Course Description
Discrete Mathematics for Computer Science, I&C SCI 6D
Covers essential tools from discrete mathematics used in computer science with an emphasis on the process of abstracting computational problems and analyzing them mathematically. Topics include mathematical induction, combinatorics, and recurrence relations.
Key Information
Credit: 4 quarter units /
2.67 semester units credit
UC Irvine, Information and Computer Science
Course Credit:
Upon successful completion, all online courses offered through cross-enrollment provide UC unit credit. Some courses are approved for GE, major preparation and/or, major credit or can be used as a substitute for a course at your campus.If "unit credit" is listed by your campus, consult your department, academic adviser or Student Affairs division to inquire about the petition process for more than unit credit for the course.
UC Berkeley:
Unit Credit
UC Davis:
Unit Credit
UC Irvine:
General Education: Vb - Formal Reasoning
UC Los Angeles:
Unit Credit
UC Merced:
Unit Credit (see your Academic Advisor)
UC Riverside:
Course Equivalence: UCR CS 11/MATH 11 - Intro to Discrete Structures
UC San Diego:
General Education: TMC 1 course toward lower division disciplinary breadth if noncontiguous to major; ERC - 1 quantitative/formal skills; Warren - Formal Skills; May be counted depending on major/PofC, Transfer students may use for UD GE depending on major, Seventh - 1 course towards Alternatives - Quantitative Reasoning; Muir: 1 course in Natural Sciences theme in "Math and Statistics"
UC San Francisco:
Unit Credit
UC Santa Barbara:
Course Equivalence: Likely equivalent to CMPSC 40 after petition
General Education: Possible Area C and/or Quantitative Relationships after petition
UC Santa Cruz:
General Education: MF
Prerequisites
I&C SCI 6B
More About The Course
Topics Covered:
Induction and Recursion: sequences, summations, regular and strong inductive proofs, recursive algorithms and analysis, solving linear homogeneous recurrence relations.
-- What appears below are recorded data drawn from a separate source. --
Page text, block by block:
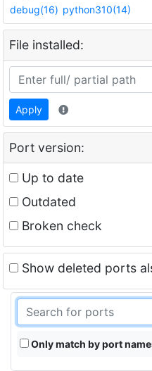
debug(16) python310(14)
File installed:
Apply
Port version:
Up to date
Outdated
Broken check
Show deleted ports
Only match by port
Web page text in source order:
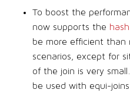
To boost the
now supports the
be more efficient than
scenarios, except for
of the join is very
be used with equi-
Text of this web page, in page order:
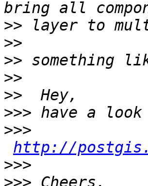
>>
>>
>>
>>
>>
>>>
>>>
http://
>>>
>>>
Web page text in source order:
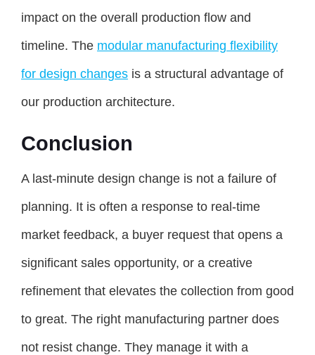
impact on the overall production flow and
timeline. The modular manufacturing flexibility
for design changes is a structural advantage of
our production architecture.
Conclusion
A last-minute design change is not a failure of
planning. It is often a response to real-time
market feedback, a buyer request that opens a
significant sales opportunity, or a creative
refinement that elevates the collection from good
to great. The right manufacturing partner does
not resist change. They manage it with a
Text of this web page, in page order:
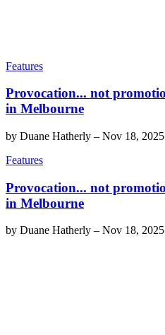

Number theory: modular arithmetic, prime factorizations, Euclid's algorithm, number representatino, fast exponentiation, the RSA cyrptosystem.
Combinatorics: sum product, and bijection rules, permutations, combinations, counting by complement, the inclusion-exclusion principle, permutations with repetitions, counting multisets, generating permutations and combinations, binomial coefficients and combinatorial identities.